◆ The task ◆
A verbatim copy of the lines starting at the one with "getirildiğinde cilt tonundaki" and ending at the last line below is required; include nothing else.

◆ Data shown ◆
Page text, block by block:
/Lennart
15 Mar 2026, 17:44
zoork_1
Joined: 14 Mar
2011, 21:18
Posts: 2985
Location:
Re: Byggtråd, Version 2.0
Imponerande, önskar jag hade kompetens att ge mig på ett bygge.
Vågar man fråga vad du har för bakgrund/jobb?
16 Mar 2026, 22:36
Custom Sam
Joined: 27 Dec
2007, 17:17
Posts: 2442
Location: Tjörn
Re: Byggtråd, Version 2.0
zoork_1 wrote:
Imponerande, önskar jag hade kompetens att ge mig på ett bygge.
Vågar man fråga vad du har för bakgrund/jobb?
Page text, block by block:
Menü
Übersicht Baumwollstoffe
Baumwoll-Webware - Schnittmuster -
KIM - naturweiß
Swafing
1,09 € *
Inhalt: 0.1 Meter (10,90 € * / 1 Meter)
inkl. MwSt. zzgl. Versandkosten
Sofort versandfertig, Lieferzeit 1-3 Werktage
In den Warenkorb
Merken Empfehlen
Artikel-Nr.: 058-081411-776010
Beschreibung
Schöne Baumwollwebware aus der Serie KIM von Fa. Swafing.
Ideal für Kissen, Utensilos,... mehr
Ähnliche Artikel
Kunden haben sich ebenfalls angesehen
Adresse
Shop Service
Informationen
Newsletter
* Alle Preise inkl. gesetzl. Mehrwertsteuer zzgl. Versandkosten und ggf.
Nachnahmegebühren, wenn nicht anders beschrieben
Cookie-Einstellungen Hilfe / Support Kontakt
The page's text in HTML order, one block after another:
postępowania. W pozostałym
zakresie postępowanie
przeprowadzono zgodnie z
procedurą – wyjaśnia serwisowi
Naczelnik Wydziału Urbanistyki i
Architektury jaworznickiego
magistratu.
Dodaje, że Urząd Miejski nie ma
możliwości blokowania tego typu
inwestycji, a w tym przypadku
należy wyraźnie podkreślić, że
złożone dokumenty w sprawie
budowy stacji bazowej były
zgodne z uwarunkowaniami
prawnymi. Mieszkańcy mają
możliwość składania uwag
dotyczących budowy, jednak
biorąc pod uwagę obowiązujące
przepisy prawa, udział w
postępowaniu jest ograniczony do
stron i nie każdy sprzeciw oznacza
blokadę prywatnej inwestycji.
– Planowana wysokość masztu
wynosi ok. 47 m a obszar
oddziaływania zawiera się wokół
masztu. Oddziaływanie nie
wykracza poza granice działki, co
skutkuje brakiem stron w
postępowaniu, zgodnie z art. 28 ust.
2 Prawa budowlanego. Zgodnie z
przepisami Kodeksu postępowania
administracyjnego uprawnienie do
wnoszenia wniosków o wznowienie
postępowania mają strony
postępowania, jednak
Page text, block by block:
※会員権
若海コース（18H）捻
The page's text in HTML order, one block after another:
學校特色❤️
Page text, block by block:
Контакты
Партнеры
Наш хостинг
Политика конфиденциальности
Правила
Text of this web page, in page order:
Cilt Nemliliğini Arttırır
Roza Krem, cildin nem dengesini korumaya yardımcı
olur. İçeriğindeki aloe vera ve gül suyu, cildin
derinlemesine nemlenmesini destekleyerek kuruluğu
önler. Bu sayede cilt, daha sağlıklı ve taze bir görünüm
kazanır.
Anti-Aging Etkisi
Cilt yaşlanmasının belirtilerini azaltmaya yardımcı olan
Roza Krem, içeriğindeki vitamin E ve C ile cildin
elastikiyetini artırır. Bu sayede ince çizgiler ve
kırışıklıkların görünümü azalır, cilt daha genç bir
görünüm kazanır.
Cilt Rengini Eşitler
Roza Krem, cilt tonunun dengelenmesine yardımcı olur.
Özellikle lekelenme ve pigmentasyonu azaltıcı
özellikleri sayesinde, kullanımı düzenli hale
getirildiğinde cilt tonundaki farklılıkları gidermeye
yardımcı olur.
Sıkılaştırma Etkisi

◆ Solution to this problem ◆
getirildiğinde cilt tonundaki farklılıkları gidermeye
yardımcı olur.
Sıkılaştırma Etkisi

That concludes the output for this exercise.